Так я узнал, какой образ жизни у диабетика, и болезнь мне понравилась. С тех пор я колю инсулин только из глубокого уважения к Нобелевскому комитету, а лечусь от сахарного диабета старинным проверенным способом: пьянством.
Подвергшись за долгое время приятного безделья в дамском заповеднике необходимым стандартным обследованиям, я оказался носителем еще двух анатомических излишеств, требующих оперативного выковыривания. Без доктора Боровского пришлось проделать это в чужом городе Москве с расчетом на кошелек, а не на знакомства. Москва не верила слезам, но цветущим зеленью банкнотам доверяла.
Рекламная пауза: ни Первая Советская с мрачными проплесневелыми казематами, ни девятая горбольница с прекрасными гейшами, ни даже сауны г. Саратова с интимным массажем ни в какое сравнение со столичным платным медицинским обслуживанием не шли. За баксы в столице были готовы пересадить все твои органы в новую кожу, сменив пол, национальность и художественный вкус!
Несколько лет назад, в туманно-альбионный декабрьский день (на улице плюс девять, в доме вовсю шпарит отопление) мы сидели на кухне питерской квартиры и квасили с хозяином — другом с пятидесятилетним стажем, бородатым и смешливым художником Сенечкой Белым. Жена художника Заяц беззлобно заливала постным маслом очередную порцию овощного салата. Зимняя жара уже раздела обоих пьянчуг до пояса, и в ожидании закуски мы любовались потными и немолодыми телами друг друга. Похабных, в хорошем смысле этого слова, чувств они не вызывали.

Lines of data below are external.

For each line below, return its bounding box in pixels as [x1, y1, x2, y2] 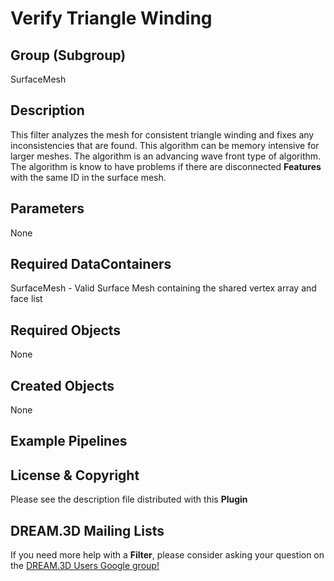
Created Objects [10, 377, 115, 394]
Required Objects [10, 322, 122, 339]
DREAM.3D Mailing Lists [10, 522, 165, 539]
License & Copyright [10, 467, 140, 484]
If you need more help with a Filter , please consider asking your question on [10, 549, 325, 561]
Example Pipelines [10, 433, 128, 450]
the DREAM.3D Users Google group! [10, 560, 160, 572]
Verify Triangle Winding [10, 7, 213, 30]
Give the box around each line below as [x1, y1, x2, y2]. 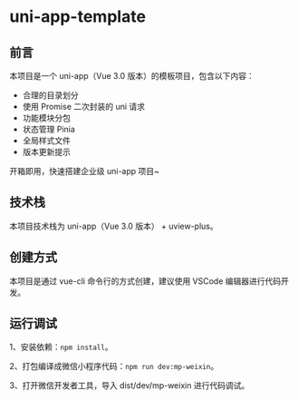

— Вовка, — задумчиво произнес ваятель, тыча перстом в мой некогда могучий торс, — тебя что, земляки-чапаевцы порубали?
Я аккуратно, чтобы напарника не начало тошнить вареной картошкой с помидорами, описал происхождение каждого из многочисленных шрамов, избороздивших натурщика. Бутылки на анамнез хватило.
Но тут совершенно случайно в дом ввалился Питер, сын художника и сам художник, только не местный, а лондонский. Английский верзила, сияя свежим питерским фонарем под глазом, забежал к фазер-мазер попрощаться после ночной попойки перед творческим путешествием из Лондона через Петербург в Москву и Тбилиси.
— Петя, — умиленный богемным видом веселого чилда, спросил фазер. — Ты узнаешь дядю Вову?
— Ноу, — на чистом языке своей новой родины сказал гуляка. — А что?
— Как же, как же, — запричитал Сенечка, — это же знаменитый дядя Вова Глейзер из Саратова!
Я начал, как индюк, раздувать сопли, рассчитывая на международную рекламу.
— А чем он знаменит, папа? — поинтересовался шестифутовый крошка-сын.
— Как чем? — обнимая мое потное зашрамленное тело, поразился отец Белому-эмигранту, окончательно потерявшему связь с родиной. — У дяди Вовы, Петя, внутри — НИЧЕГО НЕТ!